Extracted material >>
++++++

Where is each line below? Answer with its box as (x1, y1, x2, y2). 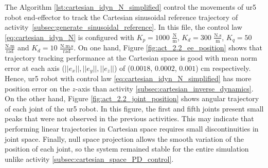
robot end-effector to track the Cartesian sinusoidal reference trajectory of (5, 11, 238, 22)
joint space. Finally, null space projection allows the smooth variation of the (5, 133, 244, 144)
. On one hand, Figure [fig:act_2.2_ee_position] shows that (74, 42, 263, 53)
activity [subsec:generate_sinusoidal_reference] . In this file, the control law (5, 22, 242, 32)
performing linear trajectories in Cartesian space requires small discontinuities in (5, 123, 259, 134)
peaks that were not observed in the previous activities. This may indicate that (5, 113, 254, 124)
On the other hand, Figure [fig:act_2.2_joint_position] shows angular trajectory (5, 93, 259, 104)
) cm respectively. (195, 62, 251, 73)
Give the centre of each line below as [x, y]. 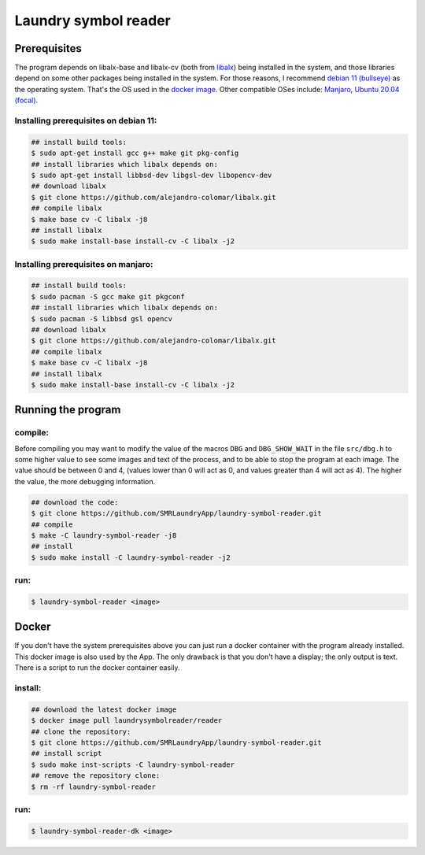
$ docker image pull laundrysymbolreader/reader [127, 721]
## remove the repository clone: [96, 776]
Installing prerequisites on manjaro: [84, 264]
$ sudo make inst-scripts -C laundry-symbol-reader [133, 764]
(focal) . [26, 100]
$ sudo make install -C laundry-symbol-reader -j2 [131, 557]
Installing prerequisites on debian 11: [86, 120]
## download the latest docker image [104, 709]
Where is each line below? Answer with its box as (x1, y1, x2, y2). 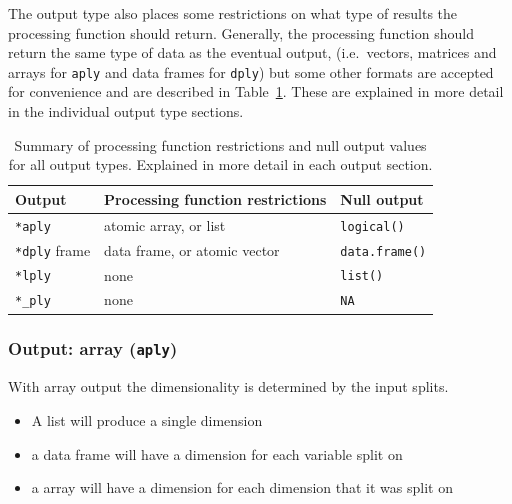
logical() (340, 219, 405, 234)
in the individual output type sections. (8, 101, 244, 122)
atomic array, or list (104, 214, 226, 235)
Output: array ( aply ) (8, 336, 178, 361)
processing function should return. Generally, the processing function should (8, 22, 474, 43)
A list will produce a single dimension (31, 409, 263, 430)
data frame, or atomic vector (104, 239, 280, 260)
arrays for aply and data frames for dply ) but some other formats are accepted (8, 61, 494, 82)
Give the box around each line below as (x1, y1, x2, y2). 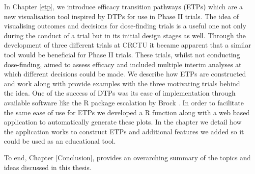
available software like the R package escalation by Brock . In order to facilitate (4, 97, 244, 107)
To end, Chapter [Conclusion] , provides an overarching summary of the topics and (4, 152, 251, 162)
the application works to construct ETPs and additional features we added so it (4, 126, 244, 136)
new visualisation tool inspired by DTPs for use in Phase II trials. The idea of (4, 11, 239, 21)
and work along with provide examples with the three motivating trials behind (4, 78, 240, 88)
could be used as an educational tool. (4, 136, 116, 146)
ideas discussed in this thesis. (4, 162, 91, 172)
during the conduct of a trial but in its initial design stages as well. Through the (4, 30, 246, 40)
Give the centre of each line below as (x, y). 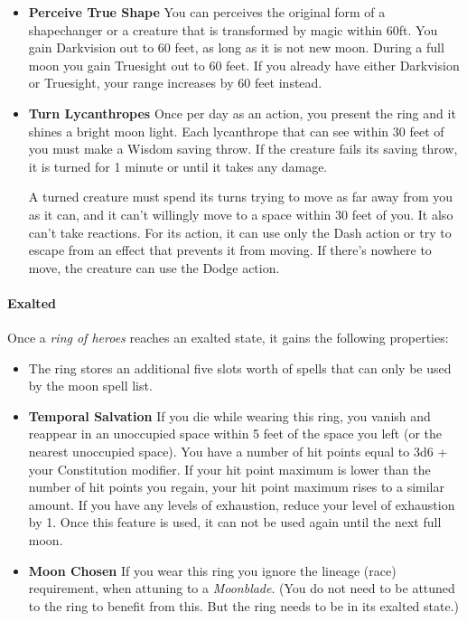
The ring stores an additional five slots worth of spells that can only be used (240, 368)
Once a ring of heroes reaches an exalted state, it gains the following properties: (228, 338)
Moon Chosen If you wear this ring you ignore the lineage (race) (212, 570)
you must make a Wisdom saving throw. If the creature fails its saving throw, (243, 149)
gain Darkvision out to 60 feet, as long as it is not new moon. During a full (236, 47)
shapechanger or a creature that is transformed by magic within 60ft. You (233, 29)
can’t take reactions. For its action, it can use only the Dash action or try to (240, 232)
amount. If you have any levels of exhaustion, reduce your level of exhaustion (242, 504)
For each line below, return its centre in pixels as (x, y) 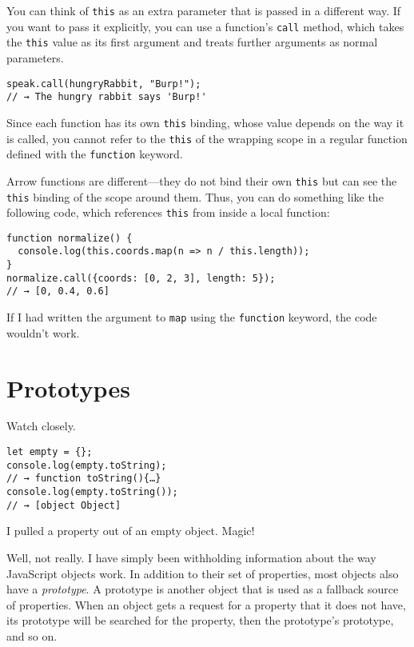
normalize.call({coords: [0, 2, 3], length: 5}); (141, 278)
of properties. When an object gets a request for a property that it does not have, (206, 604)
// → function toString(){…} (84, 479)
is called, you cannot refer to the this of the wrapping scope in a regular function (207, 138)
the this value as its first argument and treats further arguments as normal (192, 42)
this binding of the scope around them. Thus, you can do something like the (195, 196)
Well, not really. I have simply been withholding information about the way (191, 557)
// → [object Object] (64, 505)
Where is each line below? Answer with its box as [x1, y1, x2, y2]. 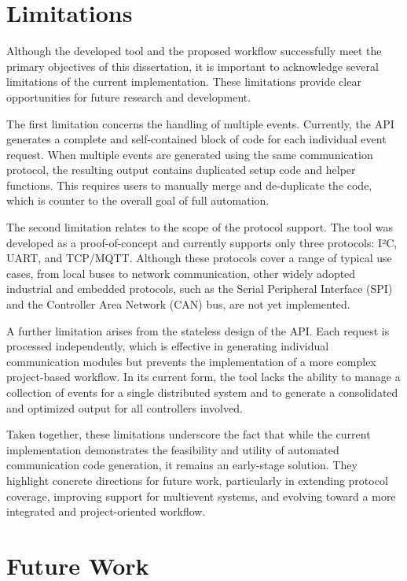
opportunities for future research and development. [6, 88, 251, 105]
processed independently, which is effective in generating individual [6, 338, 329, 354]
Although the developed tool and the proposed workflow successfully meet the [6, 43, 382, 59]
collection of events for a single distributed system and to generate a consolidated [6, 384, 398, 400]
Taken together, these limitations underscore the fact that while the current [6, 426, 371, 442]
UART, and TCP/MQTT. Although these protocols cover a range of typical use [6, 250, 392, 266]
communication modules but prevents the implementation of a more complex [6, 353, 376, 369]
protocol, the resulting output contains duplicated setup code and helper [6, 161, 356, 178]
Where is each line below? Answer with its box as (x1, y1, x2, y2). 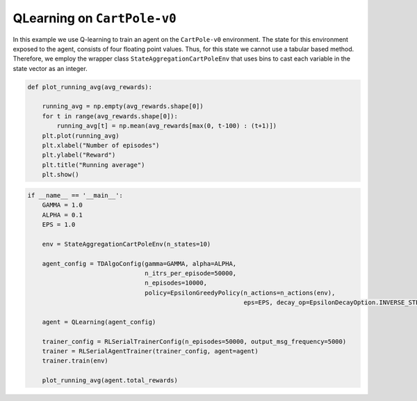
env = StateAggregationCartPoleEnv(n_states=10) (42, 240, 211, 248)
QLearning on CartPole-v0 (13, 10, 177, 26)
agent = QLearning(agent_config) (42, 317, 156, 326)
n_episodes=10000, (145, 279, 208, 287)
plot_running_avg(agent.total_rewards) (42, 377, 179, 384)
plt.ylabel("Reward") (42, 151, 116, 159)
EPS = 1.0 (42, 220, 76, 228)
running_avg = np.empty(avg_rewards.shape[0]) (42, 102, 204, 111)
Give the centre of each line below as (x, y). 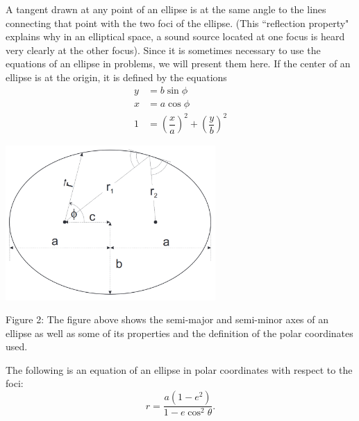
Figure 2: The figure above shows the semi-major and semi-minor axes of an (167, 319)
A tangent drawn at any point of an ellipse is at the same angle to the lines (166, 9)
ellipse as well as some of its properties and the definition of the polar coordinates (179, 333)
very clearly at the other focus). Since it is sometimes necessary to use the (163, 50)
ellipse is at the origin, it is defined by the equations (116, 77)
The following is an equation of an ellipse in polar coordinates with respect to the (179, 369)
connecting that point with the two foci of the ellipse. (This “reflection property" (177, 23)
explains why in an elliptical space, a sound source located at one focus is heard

++++++

Assignment >> Leave every picture out and print exactly the lines from the one that contains "EPS = 1.0 (42, 220, 76, 228)" through the last line of the material above.

Task result >>
EPS = 1.0 (42, 220, 76, 228)
running_avg = np.empty(avg_rewards.shape[0]) (42, 102, 204, 111)
Give the centre of each line below as (x, y). 
Figure 2: The figure above shows the semi-major and semi-minor axes of an (167, 319)
A tangent drawn at any point of an ellipse is at the same angle to the lines (166, 9)
ellipse as well as some of its properties and the definition of the polar coordinates (179, 333)
very clearly at the other focus). Since it is sometimes necessary to use the (163, 50)
ellipse is at the origin, it is defined by the equations (116, 77)
The following is an equation of an ellipse in polar coordinates with respect to the (179, 369)
connecting that point with the two foci of the ellipse. (This “reflection property" (177, 23)
explains why in an elliptical space, a sound source located at one focus is heard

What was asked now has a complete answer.